◆ **What is required**: Make an exact copy of each entry, leaving out every picture.

^^^^

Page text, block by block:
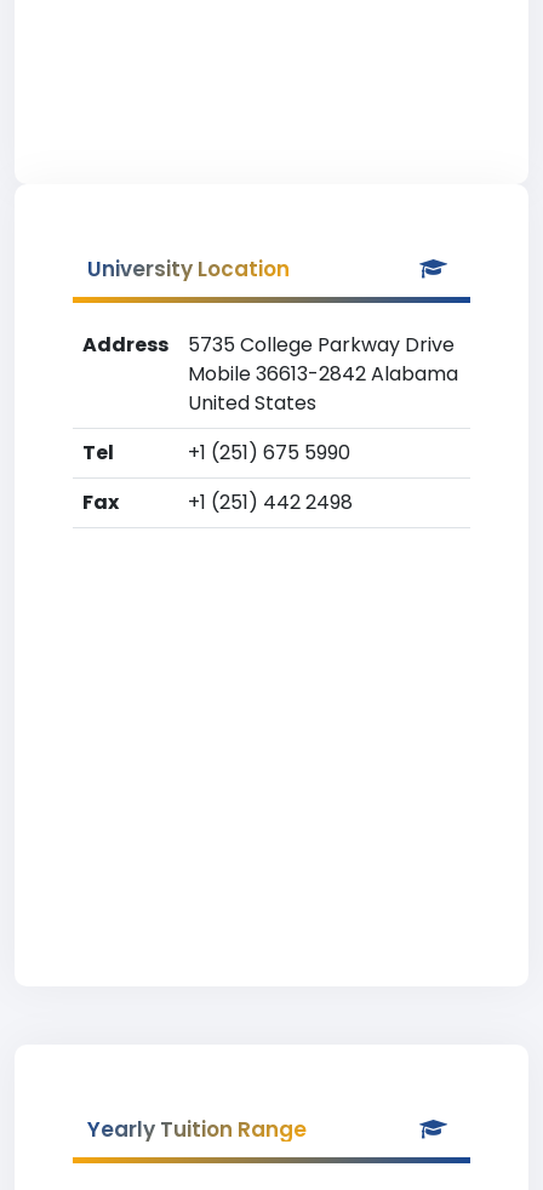
University Location
Address
5735 College Parkway Drive
Mobile 36613-2842 Alabama
United States
Tel
+1 (251) 675 5990
Fax
+1 (251) 442 2498
Yearly Tuition Range
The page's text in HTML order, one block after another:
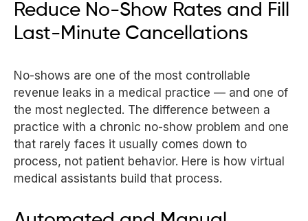
Reduce No-Show Rates and Fill
Last-Minute Cancellations
No-shows are one of the most controllable
revenue leaks in a medical practice — and one of
the most neglected. The difference between a
practice with a chronic no-show problem and one
that rarely faces it usually comes down to
process, not patient behavior. Here is how virtual
medical assistants build that process.
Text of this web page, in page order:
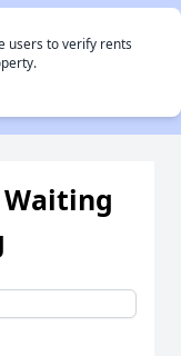
users to verify rents
Waiting
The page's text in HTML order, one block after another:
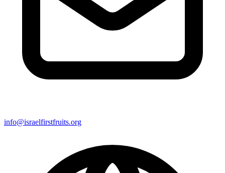
info@israelfirstfruits.org
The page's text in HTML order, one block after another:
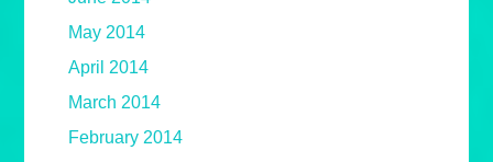
May 2014
April 2014
March 2014
February 2014
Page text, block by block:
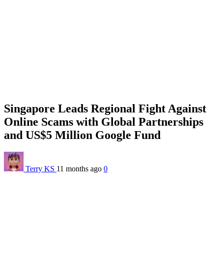
Singapore Leads Regional Fight Against
Online Scams with Global Partnerships
and US$5 Million Google Fund
Terry KS 11 months ago 0
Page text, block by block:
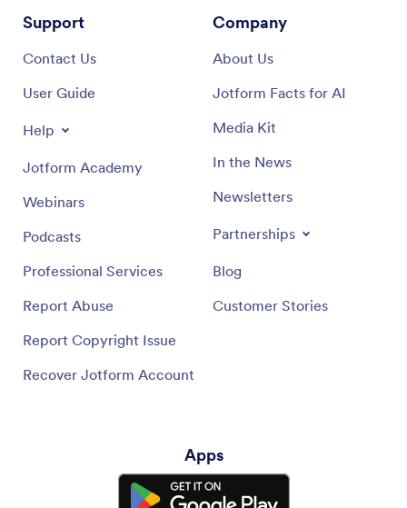
Support
Contact Us
User Guide
Help
Jotform Academy
Webinars
Podcasts
Professional Services
Report Abuse
Report Copyright Issue
Recover Jotform Account
Company
About Us
Jotform Facts for AI
Media Kit
In the News
Newsletters
Partnerships
Blog
Customer Stories
Apps
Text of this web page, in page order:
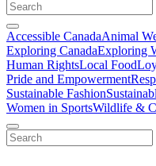
Accessible CanadaAnimal
Exploring CanadaExploring
Human RightsLocal Food
Pride and Empowerment
Sustainable Fashion
Women in SportsWildlife &
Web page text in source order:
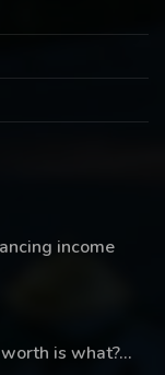
income
is what?...
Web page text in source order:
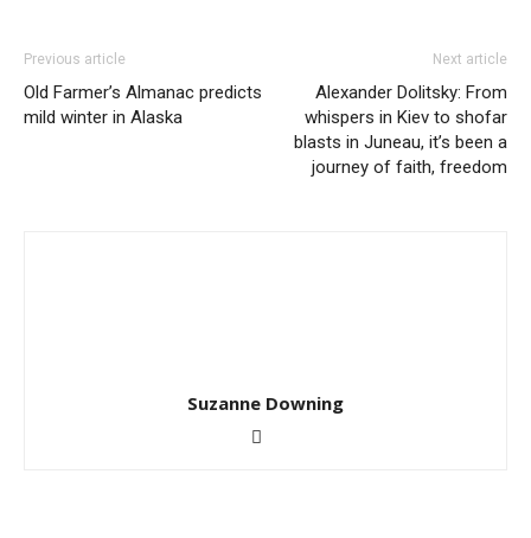
Previous article
Old Farmer’s Almanac predicts
mild winter in Alaska
Next article
Alexander Dolitsky: From
whispers in Kiev to shofar
blasts in Juneau, it’s been a
journey of faith, freedom
Suzanne Downing
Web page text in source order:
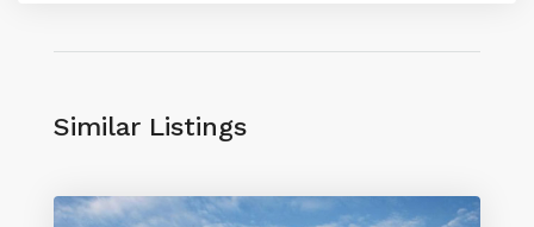
Similar Listings
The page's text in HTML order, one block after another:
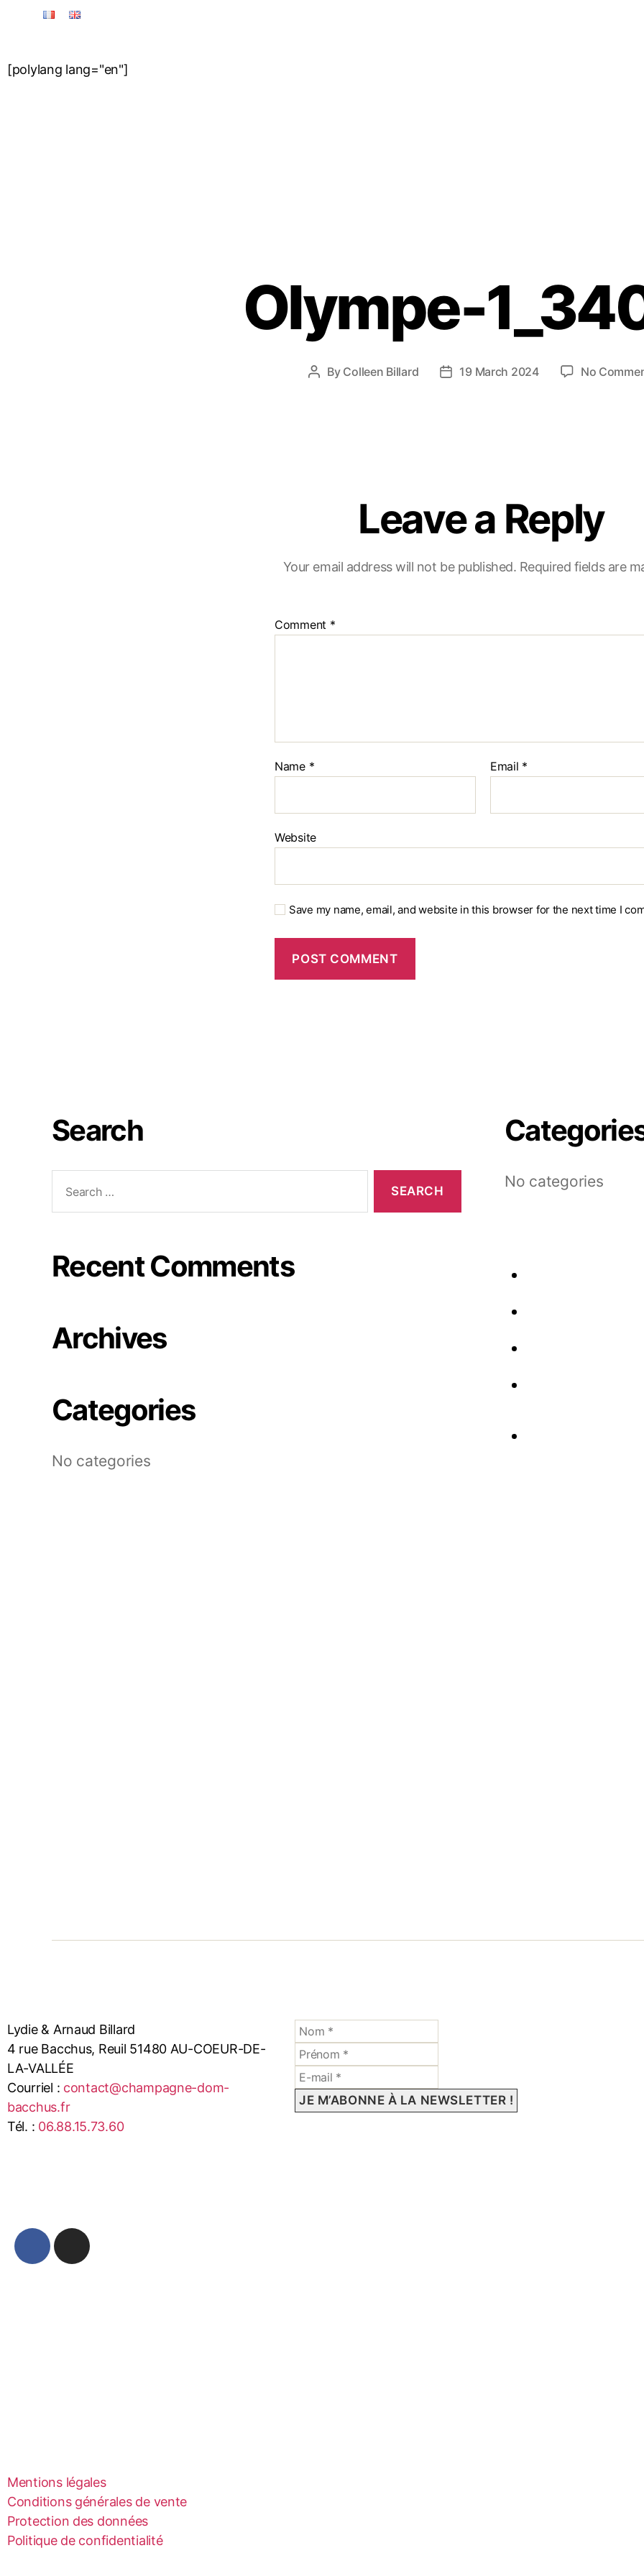
[polylang lang="en"]
Olympe-
By Colleen Billard 19 March 2024 No
Leave a Reply
Your email address will not be published. Required fields are
Comment *
Name * Email *
Website
Save my name, email, and website in this browser for the next time I
Search
Recent Comments
Archives
Categories
No categories
No categories
Lydie & Arnaud Billard
4 rue Bacchus, Reuil 51480 AU-COEUR-DE-
LA-VALLÉE
Courriel : contact@champagne-dom-
bacchus.fr
Tél. : 06.88.15.73.60
Mentions légales
Conditions générales de vente
Protection des données
Politique de confidentialité
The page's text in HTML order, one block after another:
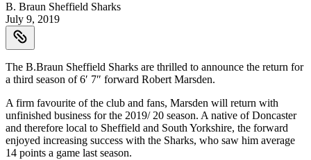
B. Braun Sheffield Sharks
July 9, 2019
The B.Braun Sheffield Sharks are thrilled to announce the return for
a third season of 6′ 7″ forward Robert Marsden.
A firm favourite of the club and fans, Marsden will return with
unfinished business for the 2019/ 20 season. A native of Doncaster
and therefore local to Sheffield and South Yorkshire, the forward
enjoyed increasing success with the Sharks, who saw him average
14 points a game last season.
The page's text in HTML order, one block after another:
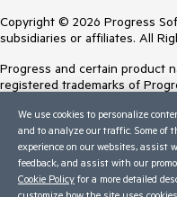
Copyright © 2026 Progress
subsidiaries or affiliates. All
Progress and certain product
registered trademarks of
Trademarksfor appropriate
contained herein are
inclusion does not imply an
between Progress and the
We use cookies to personalize
and to analyze our traffic. Some of
experience on our websites,
feedback, and assist with our
Cookie Policy for a more detailed
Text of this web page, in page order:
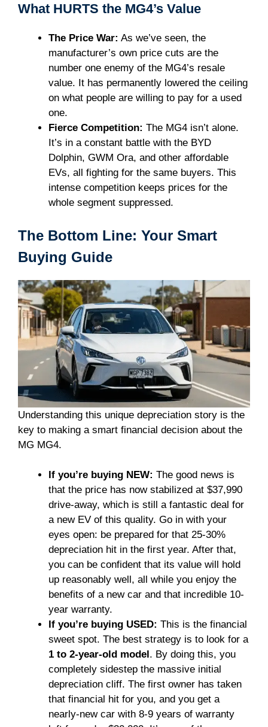
What HURTS the MG4’s Value
The Price War: As we’ve seen, the
manufacturer’s own price cuts are the
number one enemy of the MG4’s resale
value. It has permanently lowered the ceiling
on what people are willing to pay for a used
one.
Fierce Competition: The MG4 isn’t alone.
It’s in a constant battle with the BYD
Dolphin, GWM Ora, and other affordable
EVs, all fighting for the same buyers. This
intense competition keeps prices for the
whole segment suppressed.
The Bottom Line: Your Smart
Buying Guide
Understanding this unique depreciation story is the
key to making a smart financial decision about the
MG MG4.
If you’re buying NEW: The good news is
that the price has now stabilized at $37,990
drive-away, which is still a fantastic deal for
a new EV of this quality. Go in with your
eyes open: be prepared for that 25-30%
depreciation hit in the first year. After that,
you can be confident that its value will hold
up reasonably well, all while you enjoy the
benefits of a new car and that incredible 10-
year warranty.
If you’re buying USED: This is the financial
sweet spot. The best strategy is to look for a
1 to 2-year-old model . By doing this, you
completely sidestep the massive initial
depreciation cliff. The first owner has taken
that financial hit for you, and you get a
nearly-new car with 8-9 years of warranty
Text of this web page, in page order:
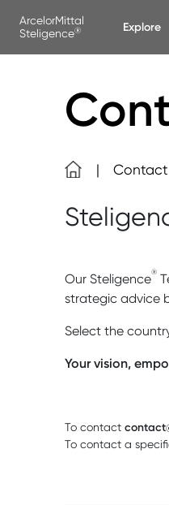
ArcelorMittal
Steligence® Explore
Contact
Our Steligence®
strategic advice
Select the
Your vision,
To contact
To contact a
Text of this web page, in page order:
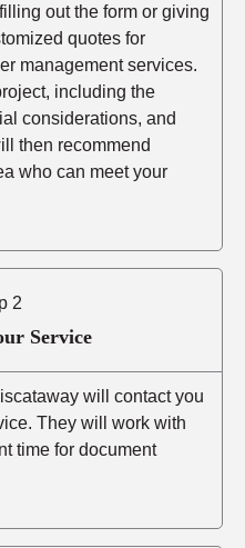
out the form or giving
quotes for
management services.
including the
considerations, and
then recommend
who can meet your
2
Service
will contact you
They will work with
time for document
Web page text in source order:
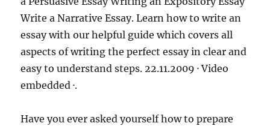
Write a Narrative Essay. Learn how to write an
essay with our helpful guide which covers all
aspects of writing the perfect essay in clear and
easy to understand steps. 22.11.2009 · Video
embedded ·.
Have you ever asked yourself how to prepare

^^^^

◆ **Answer space**:
Page text, block by block:
University Location
Address
5735 College Parkway Drive
Mobile 36613-2842 Alabama
United States
Tel
+1 (251) 675 5990
Fax
+1 (251) 442 2498
Yearly Tuition Range
The page's text in HTML order, one block after another:
Reduce No-Show Rates and Fill
Last-Minute Cancellations
No-shows are one of the most controllable
revenue leaks in a medical practice — and one of
the most neglected. The difference between a
practice with a chronic no-show problem and one
that rarely faces it usually comes down to
process, not patient behavior. Here is how virtual
medical assistants build that process.
Text of this web page, in page order:
users to verify rents
Waiting
The page's text in HTML order, one block after another:
info@israelfirstfruits.org
The page's text in HTML order, one block after another:
May 2014
April 2014
March 2014
February 2014
Page text, block by block:
Singapore Leads Regional Fight Against
Online Scams with Global Partnerships
and US$5 Million Google Fund
Terry KS 11 months ago 0
Page text, block by block:
Support
Contact Us
User Guide
Help
Jotform Academy
Webinars
Podcasts
Professional Services
Report Abuse
Report Copyright Issue
Recover Jotform Account
Company
About Us
Jotform Facts for AI
Media Kit
In the News
Newsletters
Partnerships
Blog
Customer Stories
Apps
Text of this web page, in page order:
Accessible CanadaAnimal
Exploring CanadaExploring
Human RightsLocal Food
Pride and Empowerment
Sustainable Fashion
Women in SportsWildlife &
Web page text in source order:
income
is what?...
Web page text in source order:
Previous article
Old Farmer’s Almanac predicts
mild winter in Alaska
Next article
Alexander Dolitsky: From
whispers in Kiev to shofar
blasts in Juneau, it’s been a
journey of faith, freedom
Suzanne Downing
Web page text in source order:
Similar Listings
The page's text in HTML order, one block after another:
[polylang lang="en"]
Olympe-
By Colleen Billard 19 March 2024 No
Leave a Reply
Your email address will not be published. Required fields are
Comment *
Name * Email *
Website
Save my name, email, and website in this browser for the next time I
Search
Recent Comments
Archives
Categories
No categories
No categories
Lydie & Arnaud Billard
4 rue Bacchus, Reuil 51480 AU-COEUR-DE-
LA-VALLÉE
Courriel : contact@champagne-dom-
bacchus.fr
Tél. : 06.88.15.73.60
Mentions légales
Conditions générales de vente
Protection des données
Politique de confidentialité
The page's text in HTML order, one block after another:
B. Braun Sheffield Sharks
July 9, 2019
The B.Braun Sheffield Sharks are thrilled to announce the return for
a third season of 6′ 7″ forward Robert Marsden.
A firm favourite of the club and fans, Marsden will return with
unfinished business for the 2019/ 20 season. A native of Doncaster
and therefore local to Sheffield and South Yorkshire, the forward
enjoyed increasing success with the Sharks, who saw him average
14 points a game last season.
The page's text in HTML order, one block after another:
Copyright © 2026 Progress
subsidiaries or affiliates. All
Progress and certain product
registered trademarks of
Trademarksfor appropriate
contained herein are
inclusion does not imply an
between Progress and the
We use cookies to personalize
and to analyze our traffic. Some of
experience on our websites,
feedback, and assist with our
Cookie Policy for a more detailed
Text of this web page, in page order:
What HURTS the MG4’s Value
The Price War: As we’ve seen, the
manufacturer’s own price cuts are the
number one enemy of the MG4’s resale
value. It has permanently lowered the ceiling
on what people are willing to pay for a used
one.
Fierce Competition: The MG4 isn’t alone.
It’s in a constant battle with the BYD
Dolphin, GWM Ora, and other affordable
EVs, all fighting for the same buyers. This
intense competition keeps prices for the
whole segment suppressed.
The Bottom Line: Your Smart
Buying Guide
Understanding this unique depreciation story is the
key to making a smart financial decision about the
MG MG4.
If you’re buying NEW: The good news is
that the price has now stabilized at $37,990
drive-away, which is still a fantastic deal for
a new EV of this quality. Go in with your
eyes open: be prepared for that 25-30%
depreciation hit in the first year. After that,
you can be confident that its value will hold
up reasonably well, all while you enjoy the
benefits of a new car and that incredible 10-
year warranty.
If you’re buying USED: This is the financial
sweet spot. The best strategy is to look for a
1 to 2-year-old model . By doing this, you
completely sidestep the massive initial
depreciation cliff. The first owner has taken
that financial hit for you, and you get a
nearly-new car with 8-9 years of warranty
Text of this web page, in page order:
ArcelorMittal
Steligence® Explore
Contact
Our Steligence®
strategic advice
Select the
Your vision,
To contact
To contact a
Text of this web page, in page order:
out the form or giving
quotes for
management services.
including the
considerations, and
then recommend
who can meet your
2
Service
will contact you
They will work with
time for document
Web page text in source order:
Write a Narrative Essay. Learn how to write an
essay with our helpful guide which covers all
aspects of writing the perfect essay in clear and
easy to understand steps. 22.11.2009 · Video
embedded ·.
Have you ever asked yourself how to prepare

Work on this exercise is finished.